* YOUR TASK *
Below are the records; extract from them the line containing "just gave my car a little personality boost" to the line containing "BMW Motorrad Days Romania visits Dracula’s", both lines included, exactly and with no pictures.

* SOURCE DATA *
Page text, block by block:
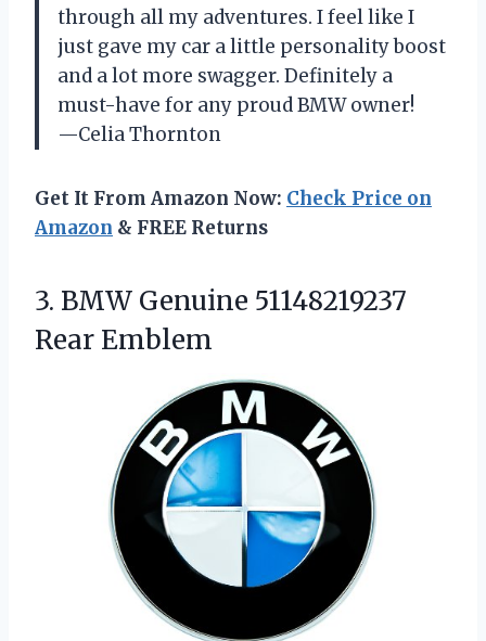
through all my adventures. I feel like I
just gave my car a little personality boost
and a lot more swagger. Definitely a
must-have for any proud BMW owner!
—Celia Thornton
Get It From Amazon Now: Check Price on
Amazon & FREE Returns
3. BMW Genuine 51148219237
Rear Emblem
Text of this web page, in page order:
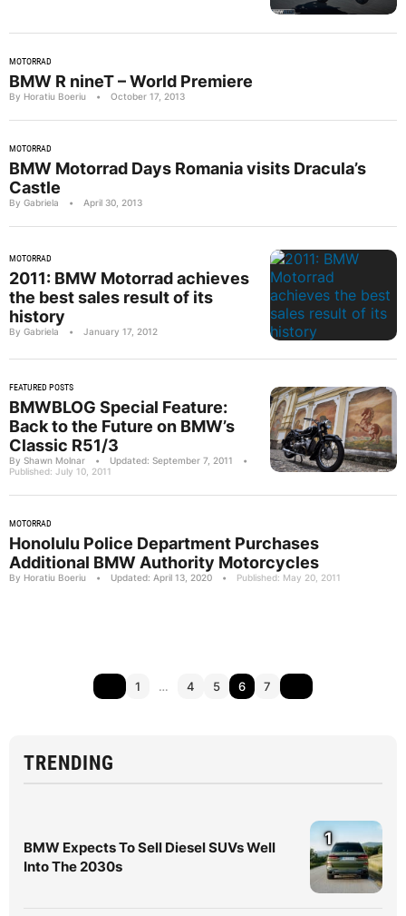
MOTORRAD
BMW R nineT – World Premiere
By Horatiu Boeriu • October 17, 2013
MOTORRAD
BMW Motorrad Days Romania visits Dracula’s
Castle
By Gabriela • April 30, 2013
MOTORRAD
2011: BMW Motorrad achieves
the best sales result of its
history
By Gabriela • January 17, 2012
FEATURED POSTS
BMWBLOG Special Feature:
Back to the Future on BMW’s
Classic R51/3
By Shawn Molnar • Updated: September 7, 2011
•
Published: July 10, 2011
MOTORRAD
Honolulu Police Department Purchases
Additional BMW Authority Motorcycles
By Horatiu Boeriu • Updated: April 13, 2020 • Published: May 20, 2011
1 … 4 5 6 7
TRENDING
BMW Expects To Sell Diesel SUVs Well
Into The 2030s
1
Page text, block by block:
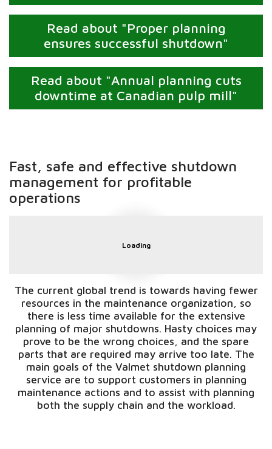
Read about "Proper planning
ensures successful shutdown"
Read about "Annual planning cuts
downtime at Canadian pulp mill"
Fast, safe and effective shutdown
management for profitable
operations
Loading
The current global trend is towards having fewer
resources in the maintenance organization, so
there is less time available for the extensive
planning of major shutdowns. Hasty choices may
prove to be the wrong choices, and the spare
parts that are required may arrive too late. The
main goals of the Valmet shutdown planning
service are to support customers in planning
maintenance actions and to assist with planning
both the supply chain and the workload.
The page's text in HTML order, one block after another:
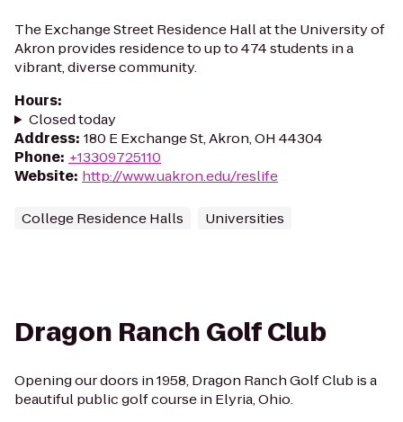
The Exchange Street Residence Hall at the University of
Akron provides residence to up to 474 students in a
vibrant, diverse community.
Hours:
Closed today
Address: 180 E Exchange St, Akron, OH 44304
Phone: +13309725110
Website: http://www.uakron.edu/reslife
College Residence Halls Universities
Dragon Ranch Golf Club
Opening our doors in 1958, Dragon Ranch Golf Club is a
beautiful public golf course in Elyria, Ohio.
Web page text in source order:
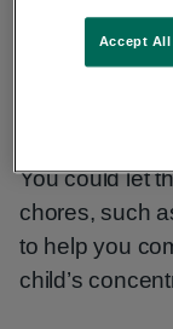
Play sessions
useful. But if
together, you
You could let
chores, such
to help you
child’s
Accept
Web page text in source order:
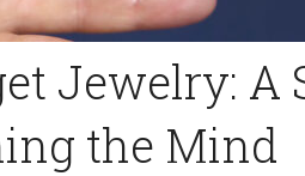
Jewelry: A
the Mind

* EXERCISE OUTPUT *
just gave my car a little personality boost
and a lot more swagger. Definitely a
must-have for any proud BMW owner!
—Celia Thornton
Get It From Amazon Now: Check Price on
Amazon & FREE Returns
3. BMW Genuine 51148219237
Rear Emblem
Text of this web page, in page order:
MOTORRAD
BMW R nineT – World Premiere
By Horatiu Boeriu • October 17, 2013
MOTORRAD
BMW Motorrad Days Romania visits Dracula’s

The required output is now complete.